Why? Because the evolution of matter on earth has culminated in human brains able to delude “I” into thinking it has some measure of autonomous control over these desires and feelings of well-being.

But only to the extent that matter unfolding into the future allows for this. The thief [here and now or there and then] is literally just along for the ride. Preferences are just more dominoes toppling over in the brains of those convinced that they are really choosing freely here. But that too is entirely of nature’s design.

We just don’t why that is the case if that is the case.

So, out in the world that we live in here and now, the struggle between those inclined toward captialism as the font of greater satisfaction, and those inclined toward socialism, reflects what exactly?

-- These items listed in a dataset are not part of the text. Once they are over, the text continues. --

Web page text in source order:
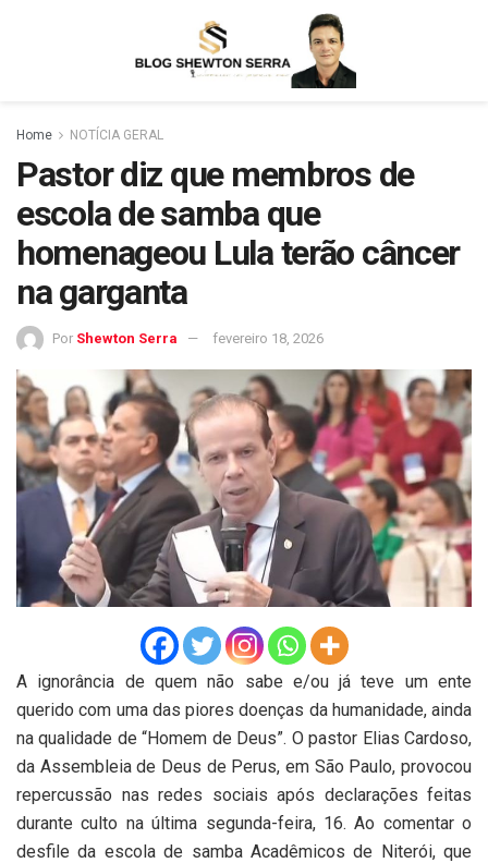
Home NOTÍCIA GERAL
Pastor diz que membros de
escola de samba que
homenageou Lula terão câncer
na garganta
Por Shewton Serra fevereiro 18, 2026
A ignorância de quem não sabe e/ou já teve um ente
querido com uma das piores doenças da humanidade, ainda
na qualidade de “Homem de Deus”. O pastor Elias Cardoso,
da Assembleia de Deus de Perus, em São Paulo, provocou
repercussão nas redes sociais após declarações feitas
durante culto na última segunda-feira, 16. Ao comentar o
desfile da escola de samba Acadêmicos de Niterói, que
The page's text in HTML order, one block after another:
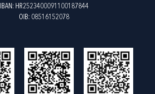
IBAN: HR2523400091100187844
OIB: 08516152078
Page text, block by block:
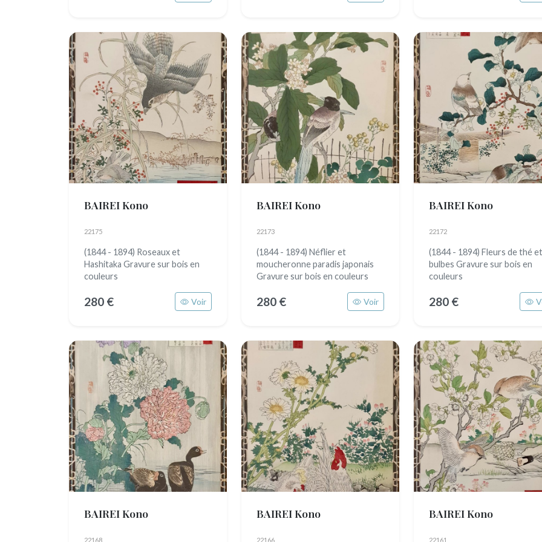
BAIREI Kono
22175
(1844 - 1894) Roseaux et
Hashitaka Gravure sur bois en
couleurs
280 € Voir
BAIREI Kono
22173
(1844 - 1894) Néflier et
moucheronne paradis japonais
Gravure sur bois en couleurs
280 € Voir
BAIREI Kono
22172
(1844 - 1894) Fleurs de thé et
bulbes Gravure sur bois en
couleurs
280 €
BAIREI Kono
22168
BAIREI Kono
22166
BAIREI Kono
22161
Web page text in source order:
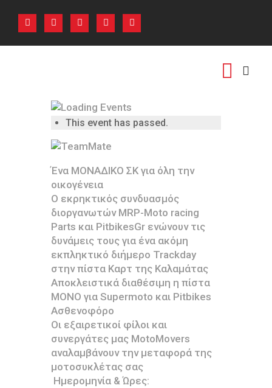
ΑΡΧΙΚΗ
ΠΟΙΟΙ ΕΙΜΑΣΤΕ
ΕΠΙΚΟΙΝΩΝΙΑ
This event has passed.
Ένα ΜΟΝΑΔΙΚΟ ΣΚ για όλη την
οικογένεια
Ο εκρηκτικός συνδυασμός
διοργανωτών MRP-Moto racing
Parts και PitbikesGr ενώνουν τις
δυνάμεις τους για ένα ακόμη
εκπληκτικό διήμερο Trackday
στην πίστα Καρτ της Καλαμάτας
Αποκλειστικά διαθέσιμη η πίστα
ΜΟΝΟ για Supermoto και Pitbikes
Ασθενοφόρο
Οι εξαιρετικοί φίλοι και
συνεργάτες μας MotoMovers
αναλαμβάνουν την μεταφορά της
μοτοσυκλέτας σας
Ημερομηνία & Ώρες:
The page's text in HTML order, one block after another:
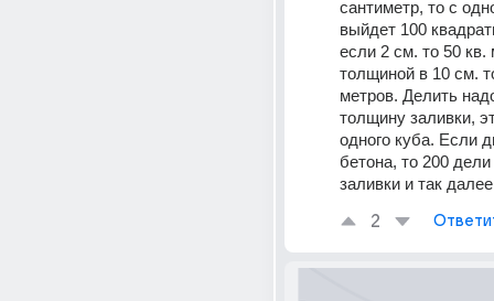
сантиметр, то с
выйдет 100
если 2 см. то 50 кв.
толщиной в 10 см.
метров. Делить
толщину заливки,
одного куба. Если
бетона, то 200
заливки и так
2
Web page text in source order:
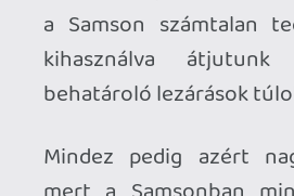
tisztázni, hogy a vételárért kb.
tartalmat, milyen játékmenetet, és
kompromisszumokat várhatunk.
letöröltem, a városképet és a
gyűjtögethető lore-t leszámítva
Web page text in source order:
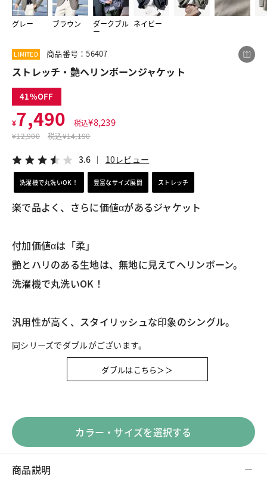
グレー ブラウン ダークブル
ー
ネイビー
LIMITED 商品番号：56407
ストレッチ・艶ヘリンボーンジャケット
41
¥7,490 税込¥8,239
¥12,900 税込¥14,190
3.6 10レビュー
洗濯機で丸洗いOK！ 豊富なサイズ展開 ストレッチ
楽で品よく、さらに価値αがあるジャケット
付加価値αは「柔」
艶とハリのある生地は、無地に見えてヘリンボーン。
洗濯機で丸洗いOK！
同シリーズでダブルがございます。
ダブルはこちら＞＞
カラー・サイズを選択する
商品説明
この商品をシェアする
ストレッチ・艶ヘリンボーンジャケット
¥7,490
税込¥8,239
LINE X
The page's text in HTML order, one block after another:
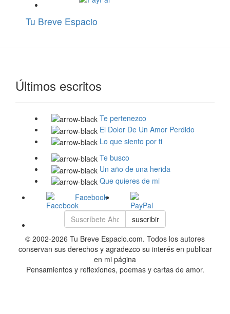
Tu Breve Espacio
Últimos escritos
Te pertenezco
El Dolor De Un Amor Perdido
Lo que siento por ti
Te busco
Un año de una herida
Que quieres de mi
Facebook
suscribir
© 2002-2026 Tu Breve Espacio.com. Todos los autores
conservan sus derechos y agradezco su interés en publicar
en mi página
Pensamientos y reflexiones, poemas y cartas de amor.
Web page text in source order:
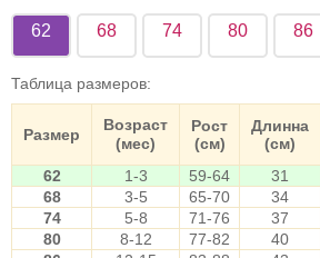
62 68 74 80 86
Таблица размеров:
Размер
Возраст
(мес)
Рост
(см)
Длинна
(см)
62
1-3 59-64 31
68
3-5 65-70 34
74
5-8 71-76 37
80
8-12 77-82 40

If all are embedded in a future that will unfold only as it ever could unfold, what does it really mean to speak of satisfaction when the sense of satisfaction embedded in conflicting goods here was only ever going to be what it was too?

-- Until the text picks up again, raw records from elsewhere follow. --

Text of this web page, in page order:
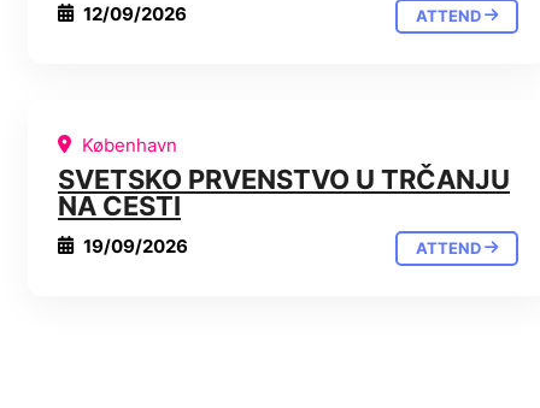
12/09/2026 ATTEND
København
SVETSKO PRVENSTVO U TRČANJU
NA CESTI
19/09/2026 ATTEND
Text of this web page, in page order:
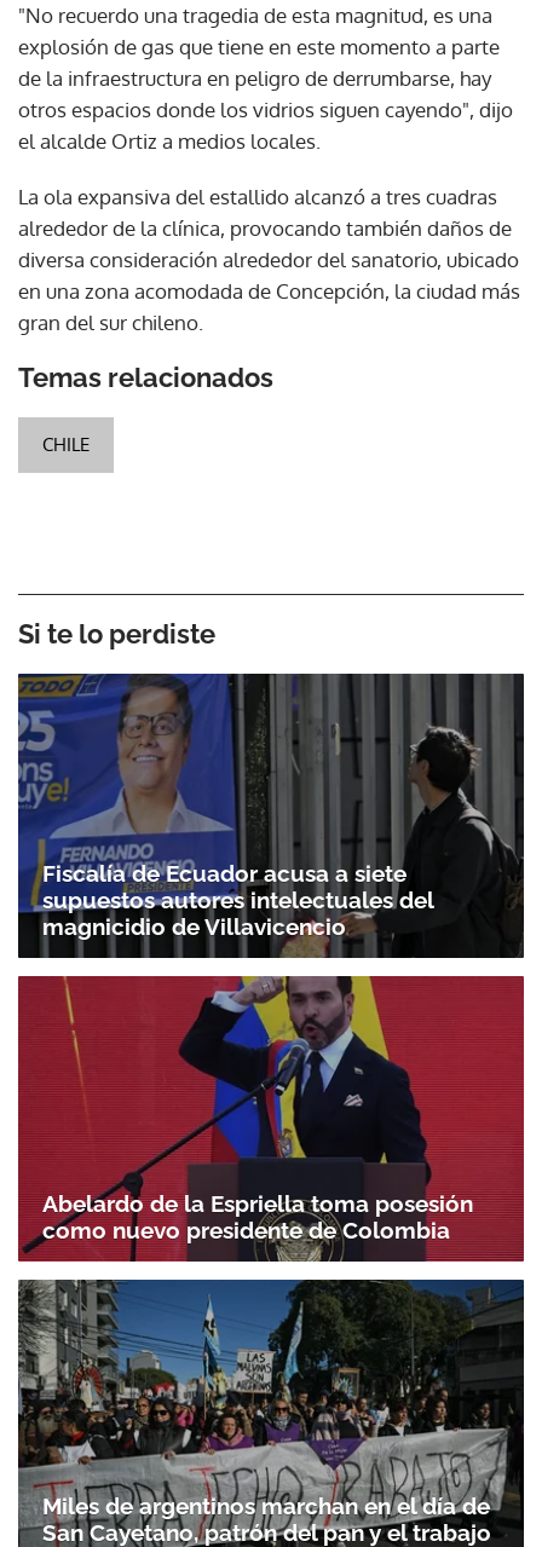
"No recuerdo una tragedia de esta magnitud, es una
explosión de gas que tiene en este momento a parte
de la infraestructura en peligro de derrumbarse, hay
otros espacios donde los vidrios siguen cayendo", dijo
el alcalde Ortiz a medios locales.
La ola expansiva del estallido alcanzó a tres cuadras
alrededor de la clínica, provocando también daños de
diversa consideración alrededor del sanatorio, ubicado
en una zona acomodada de Concepción, la ciudad más
gran del sur chileno.
Temas relacionados
CHILE
Si te lo perdiste
Fiscalía de Ecuador acusa a siete
supuestos autores intelectuales del
magnicidio de Villavicencio
Abelardo de la Espriella toma posesión
como nuevo presidente de Colombia
Miles de argentinos marchan en el día de
San Cayetano, patrón del pan y el trabajo

Until we get to the actual existential implications of this when we choose our thoughts, feelings, utterances and behaviors. In my rendition everything – including the choices themselves – is wholly determined.

But I cannot even wholly determine if that itself is true. Then…

But you and I and all the rest of us here are inherently at one with this unfolding environment which is nature unfolding necessarily into a future that can only ever be given that time itself is but another manifestation of the laws of matter.

Nothing escapes it. Nothing transcends it.

No, to me, embedded suggests this: that “the say we have”, “the choices we make”, “the consent we give” is inherently, necessarily in sync with nature unfolding into the only future the laws of matter permit. Then we can get into a squabble over whether or not this is “fatalistic”.

Fatalism: “the belief that all events are predetermined and therefore inevitable.”

Well, if the laws of nature propel all matter into a future that is necessarily in sync with these laws, and our brain is just another manifestation of this matter, how are our choices then not fated to be what they must be?

The factors that procede our choice make us choose what we do. So how is our permission to do something not but one of those factors in turn?

But we can’t not say that if in fact we do say that, right? Again, it would seem [to me] that in a wholly determined universe all of the factors in our brain and all of the factors out in the world come together to compel us to choose only that which we are “fated” to choose by the laws of matter.

I truly do appreciate your attempts to make me understand this, but it makes no sense to me given the manner in which I am trying to convey to you the manner in which I think of a wholly determined universe.

I don’t think she is saying that, at least not regarding learning to no longer blame.

Let’s say blame leads to more pain. Part of why we blame is to make things better. We can’t help but think that.

However, we might learn - be changed - by experience, over time, unfreely, to no longer blame, as some people already have.

That is a direction things might inevitably take. Bringing this up and communicating this would be one of the causes leadning to other people, unfreely, realizing this, especially when coupled with their experiences.

Determinism does not mean that organisms cannot learn or change. It simply means that their changing is determined.

For edification perhaps for the self, as opposed to others, there is merit to asking the question, as to how to makes sense out of the question, the statement:

How do determined acts result in ideas which induce self referential ideas of responsibility, through compatible epochs of free will?

Logically this apparent paradox is solvable by the inclusiveness of both : by the use of both: the rhetorical and the structural continuum as partial differentiated constructions. Structural and functional meaning evolves in conjunction as a result.

Peace Girl, a while ago I retracted my initial reactions, on realizing Your solution based upon the first two of Your suggestions, because I could not yet realize its non rhetorical structural signifiers, in addition struggling with clarity. I think I’m getting nearer, yet not yet in an ideal position regarding the same clarity. But its a step forward., worth noting.